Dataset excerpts
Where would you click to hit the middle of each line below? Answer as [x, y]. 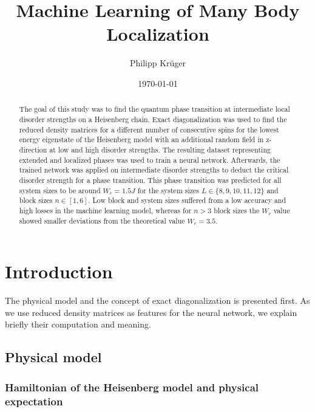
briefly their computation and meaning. [78, 324]
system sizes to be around [60, 190]
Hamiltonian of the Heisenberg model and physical [132, 387]
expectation [34, 401]
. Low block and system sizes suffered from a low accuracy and [187, 200]
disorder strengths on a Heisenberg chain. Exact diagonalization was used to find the [153, 119]
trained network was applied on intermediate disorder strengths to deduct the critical [154, 170]
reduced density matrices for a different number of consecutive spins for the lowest [149, 129]
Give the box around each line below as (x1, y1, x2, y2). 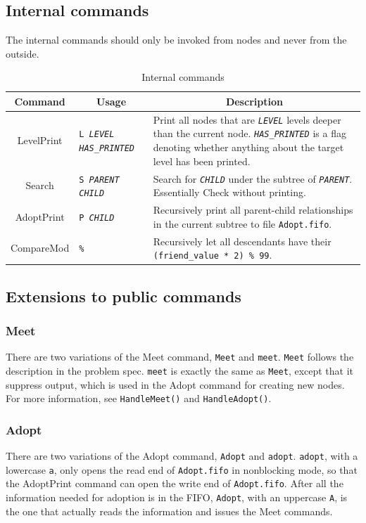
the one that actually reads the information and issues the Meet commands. (6, 503, 333, 518)
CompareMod (11, 240, 70, 255)
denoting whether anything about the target (153, 140, 344, 155)
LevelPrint (17, 133, 63, 148)
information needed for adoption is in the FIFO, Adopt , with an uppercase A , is (6, 490, 348, 505)
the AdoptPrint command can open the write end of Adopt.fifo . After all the (6, 476, 343, 491)
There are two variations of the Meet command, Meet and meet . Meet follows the (6, 349, 354, 364)
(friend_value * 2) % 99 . (153, 247, 272, 262)
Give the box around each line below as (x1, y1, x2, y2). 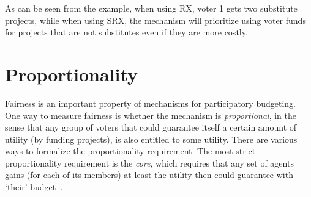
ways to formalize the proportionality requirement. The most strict (5, 145, 256, 157)
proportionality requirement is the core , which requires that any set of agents (5, 156, 294, 169)
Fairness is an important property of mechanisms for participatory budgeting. (5, 96, 296, 109)
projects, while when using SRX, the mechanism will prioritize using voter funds (5, 13, 306, 26)
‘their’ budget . (5, 181, 63, 193)
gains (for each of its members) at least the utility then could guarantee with (5, 168, 293, 181)
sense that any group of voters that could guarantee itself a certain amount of (5, 121, 297, 134)
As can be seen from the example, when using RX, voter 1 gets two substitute (5, 2, 298, 14)
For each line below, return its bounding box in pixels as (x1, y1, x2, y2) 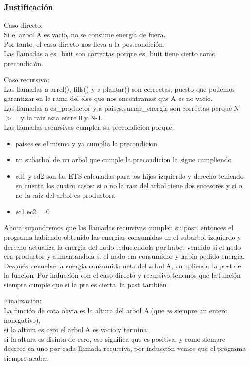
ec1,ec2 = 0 (15, 206, 50, 216)
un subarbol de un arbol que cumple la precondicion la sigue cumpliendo (15, 154, 232, 165)
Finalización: (4, 296, 42, 306)
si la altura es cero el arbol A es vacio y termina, (4, 324, 149, 334)
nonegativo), (4, 315, 41, 325)
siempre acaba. (4, 353, 48, 363)
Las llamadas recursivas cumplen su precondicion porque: (4, 122, 174, 132)
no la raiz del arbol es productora (15, 190, 115, 200)

*WHAT YOU ARE ASKED TO DO*.
Reproduce every line above that contains the string "precondicion".

*ANSWER AREA*.
un subarbol de un arbol que cumple la precondicion la sigue cumpliendo (15, 154, 232, 165)
Las llamadas recursivas cumplen su precondicion porque: (4, 122, 174, 132)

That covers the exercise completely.